What to work on> Please repeat the whole listing exactly, but leave out any picture it holds.

Data for the task>
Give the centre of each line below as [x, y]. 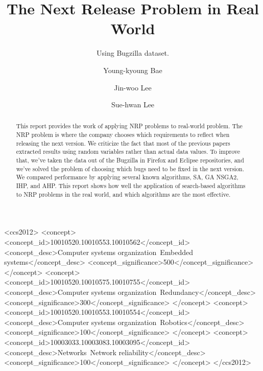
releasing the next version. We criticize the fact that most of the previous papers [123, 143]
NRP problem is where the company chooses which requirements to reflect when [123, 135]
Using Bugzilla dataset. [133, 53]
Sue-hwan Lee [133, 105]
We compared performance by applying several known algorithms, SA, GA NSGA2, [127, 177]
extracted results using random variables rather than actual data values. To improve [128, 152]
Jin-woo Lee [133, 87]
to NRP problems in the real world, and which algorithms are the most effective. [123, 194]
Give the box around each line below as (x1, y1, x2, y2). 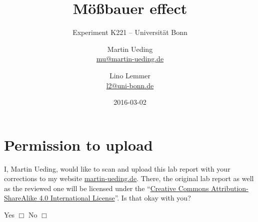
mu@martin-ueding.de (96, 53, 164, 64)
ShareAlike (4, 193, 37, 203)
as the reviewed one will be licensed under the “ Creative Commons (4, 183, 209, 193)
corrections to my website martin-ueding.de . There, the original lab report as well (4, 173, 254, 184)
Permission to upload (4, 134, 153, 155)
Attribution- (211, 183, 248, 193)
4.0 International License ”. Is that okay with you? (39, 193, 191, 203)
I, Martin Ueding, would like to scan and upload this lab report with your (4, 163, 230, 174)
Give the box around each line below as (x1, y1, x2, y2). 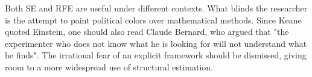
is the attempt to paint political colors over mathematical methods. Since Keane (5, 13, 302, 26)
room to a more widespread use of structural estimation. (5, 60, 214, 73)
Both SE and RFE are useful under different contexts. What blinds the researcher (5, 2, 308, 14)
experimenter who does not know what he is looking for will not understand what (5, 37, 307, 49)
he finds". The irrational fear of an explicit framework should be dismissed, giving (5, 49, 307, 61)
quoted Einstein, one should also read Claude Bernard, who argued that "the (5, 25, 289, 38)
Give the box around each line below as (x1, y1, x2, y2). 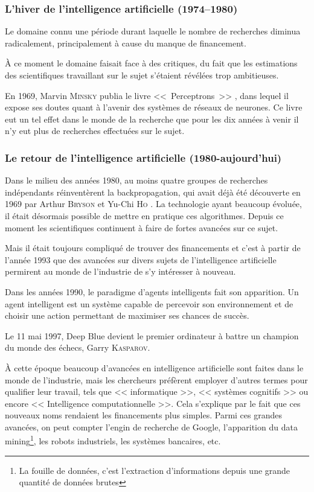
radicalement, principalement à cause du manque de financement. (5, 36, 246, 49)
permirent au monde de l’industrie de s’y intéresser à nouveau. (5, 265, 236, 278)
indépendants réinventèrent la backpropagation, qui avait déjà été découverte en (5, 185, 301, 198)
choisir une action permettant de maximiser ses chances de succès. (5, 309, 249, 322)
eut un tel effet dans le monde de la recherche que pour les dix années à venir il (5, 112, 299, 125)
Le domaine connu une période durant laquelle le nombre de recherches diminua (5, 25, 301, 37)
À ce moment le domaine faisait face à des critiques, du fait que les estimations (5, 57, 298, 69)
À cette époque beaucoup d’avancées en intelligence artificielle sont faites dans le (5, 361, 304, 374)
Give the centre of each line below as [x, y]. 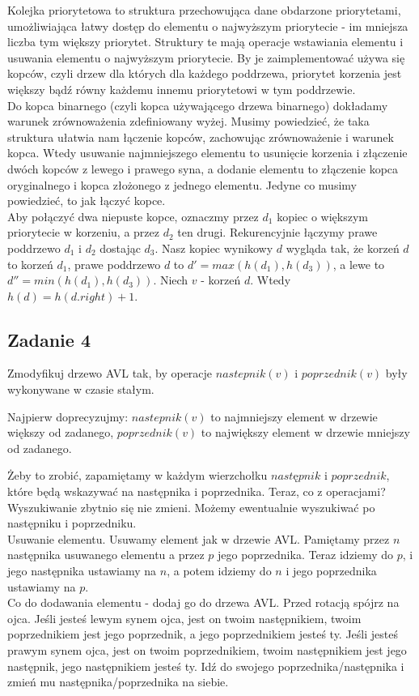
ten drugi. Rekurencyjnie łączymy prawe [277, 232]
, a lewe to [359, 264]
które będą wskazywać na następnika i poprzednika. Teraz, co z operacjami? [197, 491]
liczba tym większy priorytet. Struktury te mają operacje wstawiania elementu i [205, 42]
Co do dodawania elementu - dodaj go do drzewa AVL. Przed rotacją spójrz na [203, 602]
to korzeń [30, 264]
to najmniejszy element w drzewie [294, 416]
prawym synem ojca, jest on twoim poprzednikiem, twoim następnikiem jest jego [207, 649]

Result>
Give the centre of each line below as [x, y]. 
releasing the next version. We criticize the fact that most of the previous papers [123, 143]
NRP problem is where the company chooses which requirements to reflect when [123, 135]
Using Bugzilla dataset. [133, 53]
Sue-hwan Lee [133, 105]
We compared performance by applying several known algorithms, SA, GA NSGA2, [127, 177]
extracted results using random variables rather than actual data values. To improve [128, 152]
Jin-woo Lee [133, 87]
to NRP problems in the real world, and which algorithms are the most effective. [123, 194]
Give the box around each line below as (x1, y1, x2, y2). 
mu@martin-ueding.de (96, 53, 164, 64)
ShareAlike (4, 193, 37, 203)
as the reviewed one will be licensed under the “ Creative Commons (4, 183, 209, 193)
corrections to my website martin-ueding.de . There, the original lab report as well (4, 173, 254, 184)
Permission to upload (4, 134, 153, 155)
Attribution- (211, 183, 248, 193)
4.0 International License ”. Is that okay with you? (39, 193, 191, 203)
I, Martin Ueding, would like to scan and upload this lab report with your (4, 163, 230, 174)
Give the box around each line below as (x1, y1, x2, y2). 
is the attempt to paint political colors over mathematical methods. Since Keane (5, 13, 302, 26)
room to a more widespread use of structural estimation. (5, 60, 214, 73)
Both SE and RFE are useful under different contexts. What blinds the researcher (5, 2, 308, 14)
experimenter who does not know what he is looking for will not understand what (5, 37, 307, 49)
he finds". The irrational fear of an explicit framework should be dismissed, giving (5, 49, 307, 61)
quoted Einstein, one should also read Claude Bernard, who argued that "the (5, 25, 289, 38)
Give the box around each line below as (x1, y1, x2, y2). 
radicalement, principalement à cause du manque de financement. (5, 36, 246, 49)
permirent au monde de l’industrie de s’y intéresser à nouveau. (5, 265, 236, 278)
indépendants réinventèrent la backpropagation, qui avait déjà été découverte en (5, 185, 301, 198)
choisir une action permettant de maximiser ses chances de succès. (5, 309, 249, 322)
eut un tel effet dans le monde de la recherche que pour les dix années à venir il (5, 112, 299, 125)
Le domaine connu une période durant laquelle le nombre de recherches diminua (5, 25, 301, 37)
À ce moment le domaine faisait face à des critiques, du fait que les estimations (5, 57, 298, 69)
À cette époque beaucoup d’avancées en intelligence artificielle sont faites dans le (5, 361, 304, 374)
Give the centre of each line below as [x, y]. 
ten drugi. Rekurencyjnie łączymy prawe [277, 232]
, a lewe to [359, 264]
które będą wskazywać na następnika i poprzednika. Teraz, co z operacjami? [197, 491]
liczba tym większy priorytet. Struktury te mają operacje wstawiania elementu i [205, 42]
Co do dodawania elementu - dodaj go do drzewa AVL. Przed rotacją spójrz na [203, 602]
to korzeń [30, 264]
to najmniejszy element w drzewie [294, 416]
prawym synem ojca, jest on twoim poprzednikiem, twoim następnikiem jest jego [207, 649]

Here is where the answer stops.